%%

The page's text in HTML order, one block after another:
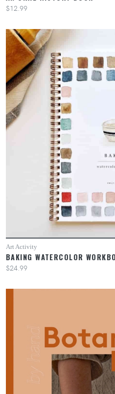
$12.99
Art Activity
BAKING WATERCOLOR
$24.99
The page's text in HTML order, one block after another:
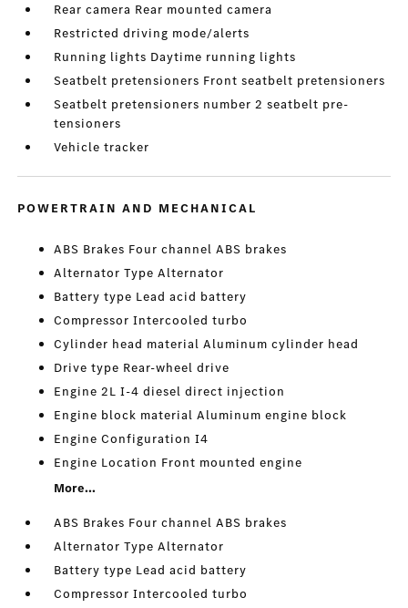
Rear camera Rear mounted camera
Restricted driving mode/alerts
Running lights Daytime running lights
Seatbelt pretensioners Front seatbelt pretensioners
Seatbelt pretensioners number 2 seatbelt pre-
tensioners
Vehicle tracker
POWERTRAIN AND MECHANICAL
ABS Brakes Four channel ABS brakes
Alternator Type Alternator
Battery type Lead acid battery
Compressor Intercooled turbo
Cylinder head material Aluminum cylinder head
Drive type Rear-wheel drive
Engine 2L I-4 diesel direct injection
Engine block material Aluminum engine block
Engine Configuration I4
Engine Location Front mounted engine
More...
ABS Brakes Four channel ABS brakes
Alternator Type Alternator
Battery type Lead acid battery
Compressor Intercooled turbo
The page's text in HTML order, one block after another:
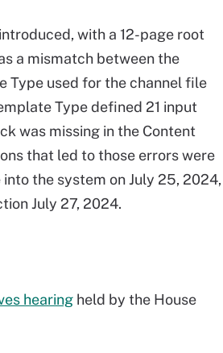
with a 12-page root
a mismatch between the
Type used for the channel file
Type defined 21 input
was missing in the Content
that led to those errors were
the system on July 25, 2024,
July 27, 2024.
hearing held by the House
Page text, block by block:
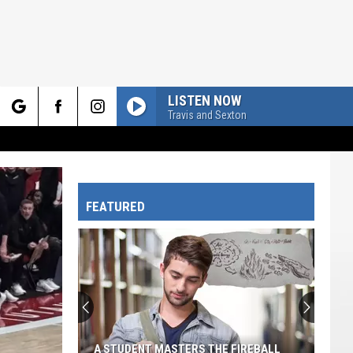
LISTEN NOW
Travis and Sexton
FEATURED
A STUDENT MASTERS THE FIREBALL
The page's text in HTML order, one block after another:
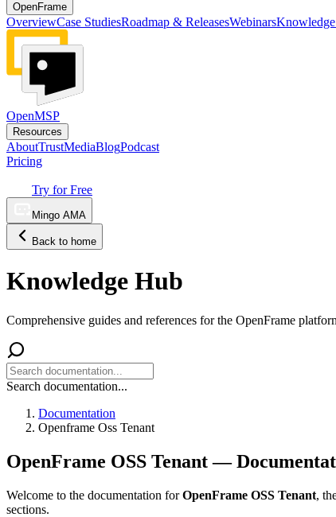
OpenFrame
OverviewCase StudiesRoadmap & ReleasesWebinars
OpenMSP
Resources
AboutTrustMediaBlogPodcast
Pricing
Try for Free
Mingo AMA
Back to home
Knowledge Hub
Comprehensive guides and references for the OpenFrame
Search documentation...
Documentation
Openframe Oss Tenant
OpenFrame OSS Tenant —
Welcome to the documentation forOpenFrame OSS Tenant,
sections.
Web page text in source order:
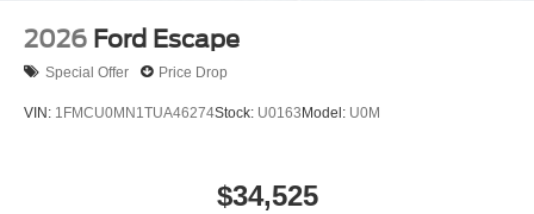
2026 Ford Escape
Special Offer Price Drop
VIN: 1FMCU0MN1TUA46274Stock: U0163 Model: U0M
$34,525
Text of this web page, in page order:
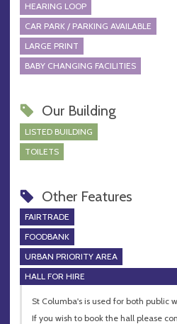
HEARING LOOP
CAR PARK / PARKING AVAILABLE
LARGE PRINT
BABY CHANGING FACILITIES
Our Building
LISTED BUILDING
TOILETS
Other Features
FAIRTRADE
FOODBANK
URBAN PRIORITY AREA
HALL FOR HIRE
St Columba's is used for both public
If you wish to book the hall please
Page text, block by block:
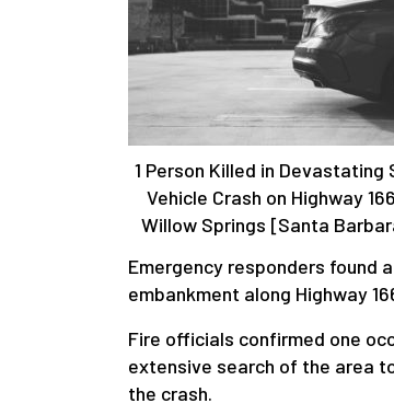
1 Person Killed in Devastating
Vehicle Crash on Highway
Willow Springs [Santa
Emergency responders found
embankment along Highway
Fire officials confirmed one
extensive search of the area
the crash.
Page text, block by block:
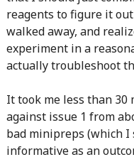
reagents to figure it
walked away, and
experiment in a
actually troubleshoot
It took me less than 30
against issue 1 from
bad minipreps (which I
informative as an
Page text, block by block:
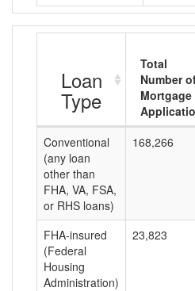
Loan
Type
Total
Number
Mortgage
Conventional
(any loan
other than
FHA, VA, FSA,
or RHS loans)
168,266
FHA-insured
(Federal
Housing
Administration)
23,823
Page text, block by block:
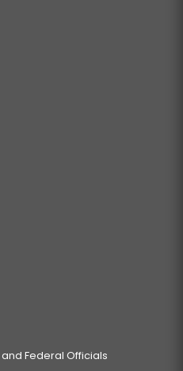
and Federal Officials
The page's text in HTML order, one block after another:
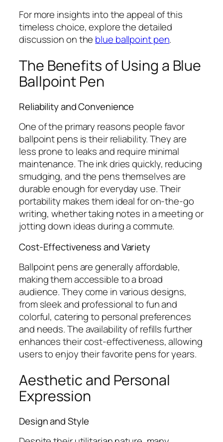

%%

Each entry shown above must be quoted exactly, with its pictures left out.

The page's text in HTML order, one block after another:
$12.99
Art Activity
BAKING WATERCOLOR
$24.99
The page's text in HTML order, one block after another:
Rear camera Rear mounted camera
Restricted driving mode/alerts
Running lights Daytime running lights
Seatbelt pretensioners Front seatbelt pretensioners
Seatbelt pretensioners number 2 seatbelt pre-
tensioners
Vehicle tracker
POWERTRAIN AND MECHANICAL
ABS Brakes Four channel ABS brakes
Alternator Type Alternator
Battery type Lead acid battery
Compressor Intercooled turbo
Cylinder head material Aluminum cylinder head
Drive type Rear-wheel drive
Engine 2L I-4 diesel direct injection
Engine block material Aluminum engine block
Engine Configuration I4
Engine Location Front mounted engine
More...
ABS Brakes Four channel ABS brakes
Alternator Type Alternator
Battery type Lead acid battery
Compressor Intercooled turbo
The page's text in HTML order, one block after another:
with a 12-page root
a mismatch between the
Type used for the channel file
Type defined 21 input
was missing in the Content
that led to those errors were
the system on July 25, 2024,
July 27, 2024.
hearing held by the House
Page text, block by block:
LISTEN NOW
Travis and Sexton
FEATURED
A STUDENT MASTERS THE FIREBALL
The page's text in HTML order, one block after another:
OpenFrame
OverviewCase StudiesRoadmap & ReleasesWebinars
OpenMSP
Resources
AboutTrustMediaBlogPodcast
Pricing
Try for Free
Mingo AMA
Back to home
Knowledge Hub
Comprehensive guides and references for the OpenFrame
Search documentation...
Documentation
Openframe Oss Tenant
OpenFrame OSS Tenant —
Welcome to the documentation forOpenFrame OSS Tenant,
sections.
Web page text in source order:
2026 Ford Escape
Special Offer Price Drop
VIN: 1FMCU0MN1TUA46274Stock: U0163 Model: U0M
$34,525
Text of this web page, in page order:
HEARING LOOP
CAR PARK / PARKING AVAILABLE
LARGE PRINT
BABY CHANGING FACILITIES
Our Building
LISTED BUILDING
TOILETS
Other Features
FAIRTRADE
FOODBANK
URBAN PRIORITY AREA
HALL FOR HIRE
St Columba's is used for both public
If you wish to book the hall please
Page text, block by block:
1 Person Killed in Devastating
Vehicle Crash on Highway
Willow Springs [Santa
Emergency responders found
embankment along Highway
Fire officials confirmed one
extensive search of the area
the crash.
Page text, block by block:
reagents to figure it
walked away, and
experiment in a
actually troubleshoot
It took me less than 30
against issue 1 from
bad minipreps (which I
informative as an
Page text, block by block:
Loan
Type
Total
Number
Mortgage
Conventional
(any loan
other than
FHA, VA, FSA,
or RHS loans)
168,266
FHA-insured
(Federal
Housing
Administration)
23,823
Page text, block by block:
and Federal Officials
The page's text in HTML order, one block after another:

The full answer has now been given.